A intenção do ministro Camilo Santana é louvável: integrar o incentivo a ações que possam tornar a profissão docente mais atrativa e, assim, melhorar a qualidade da aprendizagem. Mas a experiência chilena – a Beca Vocación de Profesor, que começou em 2011 como um benefício para financiar a graduação de estudantes em Pedagogia e a continuação dos estudos de alunos de licenciaturas – pode servir de alerta para a equipe do MEC escapar de uma tentação comum imposta pelos vícios do lulopetismo: resumir boas políticas públicas à mera concessão de bolsas de incentivo.
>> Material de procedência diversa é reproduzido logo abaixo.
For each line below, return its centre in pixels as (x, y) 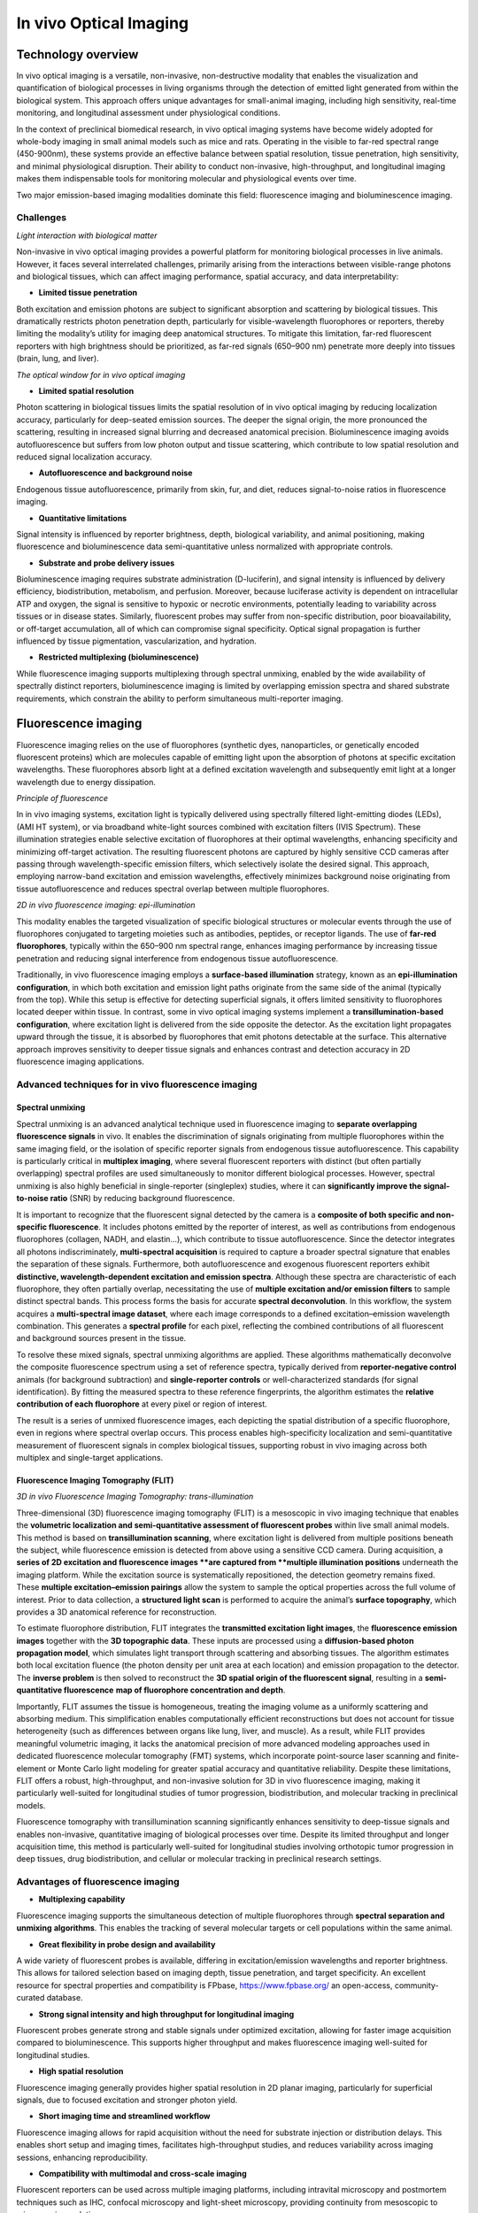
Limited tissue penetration (88, 293)
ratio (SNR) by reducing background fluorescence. (143, 1199)
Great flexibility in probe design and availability (127, 1944)
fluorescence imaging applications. (81, 1061)
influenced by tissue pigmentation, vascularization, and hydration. (136, 641)
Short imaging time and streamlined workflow (124, 2117)
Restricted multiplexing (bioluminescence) (119, 657)
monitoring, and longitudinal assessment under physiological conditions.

Cuidado que não se resume, ou pelo menos não deveria se resumir, à educação.
O evangelho do presidente Lula da Silva sugere que, se a fé move montanhas, obras e dinheiro movem popularidade perdida. Ante um presidente hoje inquieto pela desaprovação da maioria do País, ansioso por resultados imediatos e pressionado pelo tempo que lhe resta de mandato, a cartilha de Lula se torna ainda mais perigosa. Converte-se em atalho fácil para simplificações e soluções marqueteiras, como se viu no recente pronunciamento em que, embora sem novidades, colocou o Pé-de-Meia como uma “ação extraordinária” que “está ajudando 4 milhões de jovens a permanecerem na escola” e, ora vejam, “melhorando a qualidade do ensino”.
De fato, o Pé-de-Meia é uma boa iniciativa para evitar a evasão de jovens, mas não se pode esperar do programa algo que não tem condições de cumprir. Apesar da fantasia difundida pelo presidente, contudo, incentivar com dinheiro a permanência de jovens na escola não garante, por si, um melhor ensino médio. Mesma regra elementar valerá para a variação do programa, o Pé-de-Meia Licenciaturas, como informa a experiência chilena. É necessário, por exemplo, preocupar-se com a formação inicial de professores, aperfeiçoar a qualidade de cursos e coordenar ações para o fortalecimento da docência.
Políticas públicas são eficazes quando não recorrem a balas de prata. É dessa forma que atrativos financeiros não prescindem, nesse caso, de outras iniciativas, como melhores condições de trabalho, infraestrutura das escolas, projetos pedagógicos aperfeiçoados, aceitação e prestígio social, preservação da integridade física em áreas vulneráveis e outros muitos fatores que demandam escala e tempo – o avesso do que o ansioso Lula da Silva costuma sugerir. Sem falar na capacidade de colocar em prática múltiplas ações, com metas, indicadores, cronogramas, orçamentos e responsabilidades, além da disposição para ajustá-las ou encerrá-las conforme o impacto das medidas implementadas.
Tudo isso, para Lula, costuma ser palavrão e sinônimo de demora – e ele invariavelmente recorre ao seu vasto arsenal de ilusões e anúncios eloquentes e populistas. Em dezembro, ele manifestou indignação ao descobrir que milhões de brasileiros não têm banheiros em suas casas e informou ter mandado construí-los. Ainda que seja uma boa medida humanitária, ela não resolve o problema: a crônica falta de saneamento básico, fruto de décadas de incompetência das estatais do setor. Se quase metade da população não tem saneamento, a construção de banheiros sem interligação com a rede de esgoto é inócua. Como será inócua a construção de centenas de unidades de institutos federais de educação, ciência e tecnologia, como Lula anunciou, difundindo cifras bilionárias do Programa de Aceleração do Crescimento sem o governo repensar o modelo do ensino técnico e profissionalizante de que o País dispõe. É como querer resolver o problema da alfabetização apenas instalando bibliotecas nas escolas públicas.
Governos gostam de conceber planos, mas governos realmente responsáveis têm como meta não só colocar planos em prática como desenhar e implementar políticas públicas bem-sucedidas, de longo prazo e independentes dos interesses eleitorais imediatos – uma empreitada difícil que costuma separar governantes e estadistas.